Nationwide, up to 24 million active voter registrations are no longer valid or accurate, according to a report released today by Pew Center on the States. It estimates 1.8 million "deceased individuals" populate voter rolls and another
2.7 million have active registrations in two states or more.
Election officials such as Larry Lomax, the Clark County registrar of voters, constantly scrub voter lists to keep them current. Nevada and seven other states this week launched a shared database to make the job easier, more efficient and more accurate with records updated every 30 days.
"We do what we can to keep our records as accurate as possible," Lomax said . "It's a very transient county, and people are moving and dying all the time."
Although nonpartisan election officials keep tabs on voters, the political implications grow more important in election years. In 2012, the presidency is at stake as the Democratic and Republican parties compete to register more people so they can get the most supporters to the polls.
In 2008, Democrats gained a 100,000-plus active voter advantage over Republicans in Nevada after attracting new voters that helped Barack Obama win the White House. Now, that advantage has narrowed to about 47,500 after the voter rolls were updated last year.
In December, Lomax moved 63,582 registered Clark County voters from the "active" list to "inactive" because their current addresses couldn't be verified.
This month, his office plans to mail every one of the county's 720,000 active voters a new registration card. He expects about 10 percent to be returned as undeliverable. That could put another estimated 70,000 voters on "inactive" status.
If those inactive voters don't cast a ballot during two federal elections in a row -- 2012 and then 2014 -- they will be removed from the rolls and would have to reregister to vote, he said.
In Clark County, keeping voter lists current is challenging. Each month, several thousand people move into and out of Las Vegas, and more than 1,000 residents die, according to health officials.
As of January, nearly 1.1 million of Nevada's 2.7 million residents were registered to vote: 447,881 Democrats, 400,310 Republicans, 172,463 nonpartisan and the remainder third parties.
Lomax said his office uses many sources to determine when to activate a voter and when to cancel someone's registration.
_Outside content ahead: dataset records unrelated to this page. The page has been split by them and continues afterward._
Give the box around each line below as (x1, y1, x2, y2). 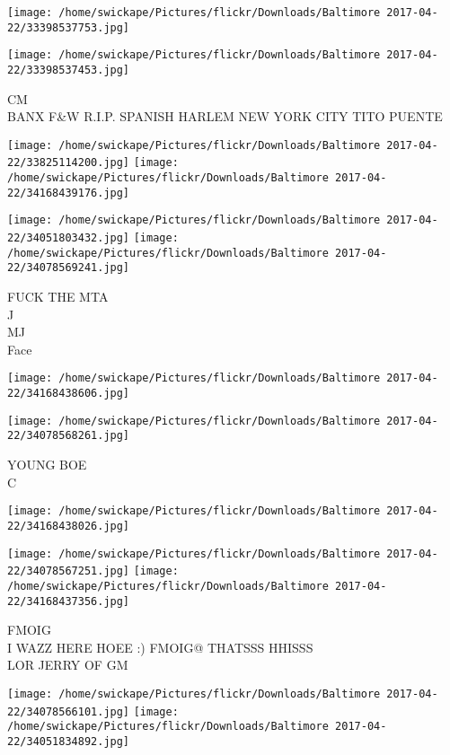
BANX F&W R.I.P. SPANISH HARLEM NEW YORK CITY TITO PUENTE (7, 107, 443, 126)
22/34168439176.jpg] (7, 186, 130, 199)
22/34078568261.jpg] (7, 429, 130, 443)
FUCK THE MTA (7, 287, 109, 306)
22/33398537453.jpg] (7, 63, 130, 76)
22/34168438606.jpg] (7, 387, 130, 400)
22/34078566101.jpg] (7, 705, 130, 718)
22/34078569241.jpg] (7, 261, 130, 275)
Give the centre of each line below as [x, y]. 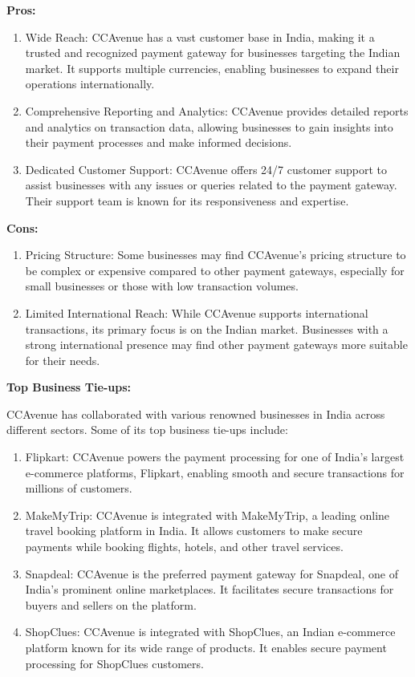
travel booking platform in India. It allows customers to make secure [194, 531]
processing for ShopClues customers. [114, 663]
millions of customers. [79, 488]
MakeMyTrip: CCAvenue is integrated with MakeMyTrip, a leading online [207, 515]
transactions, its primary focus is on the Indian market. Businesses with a [207, 328]
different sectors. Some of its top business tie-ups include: [147, 430]
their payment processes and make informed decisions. [159, 142]
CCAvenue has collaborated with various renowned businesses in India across [196, 413]
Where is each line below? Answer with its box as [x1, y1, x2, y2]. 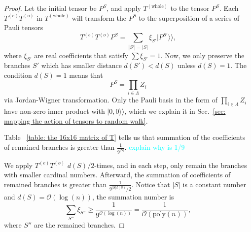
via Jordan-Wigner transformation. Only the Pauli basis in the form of [4, 95, 217, 105]
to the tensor [170, 3, 210, 13]
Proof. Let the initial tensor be [4, 3, 97, 13]
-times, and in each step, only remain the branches [94, 160, 247, 170]
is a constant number [182, 179, 247, 189]
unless [177, 60, 196, 70]
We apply [4, 160, 33, 170]
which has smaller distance [41, 60, 122, 70]

Every two weeks, Clark County gets a report from the secretary of state's office listing people who have died. Sometimes a spouse or relative will call to report the news.
Very few people notify election officials when they move, he said. When a person applies for a driver's license in another state or registers to vote elsewhere, that state might notify Nevada, but it's hit or miss, Lomax said. His office runs name checks against the national change of address service, which results in lists of voters who have moved -- either within the Silver State or outside Nevada. His office then mails postcards asking them to update their addresses.
In December alone, Lomax said his office mailed out 77,000 such postcards.
Under the new database system, Nevada will share voter information with seven other states: Colorado, Delaware, Maryland, Oregon, Utah, Virginia and Washington, according to the Pew Center on the States. Pew organized the project and hopes to expand it to other states.
The database will tap voter registration records as well as those with the Department of Motor Vehicles, where new residents often pop up as they apply for a state driver's license. A 1993 federal law also allows people to register to vote at the same time in DMV offices.
The Social Security "death index" also will be part of the database, according to Pew.
Pew and Nevada officials said they haven't detected any fraud in examining voter lists.
"We regularly maintain Nevada's voter registration database, and no glaring deficiencies in our voter rolls have been identified," said Scott Gilles, Nevada's deputy secretary of state for elections.
"Currently, there is no ability to cross-reference voter registration records state-by-state, which would be very beneficial in identifying inconsistencies and cleaning up our voter rolls," he added, saying that's why Nevada agreed to be a "leading partner" in the Pew project.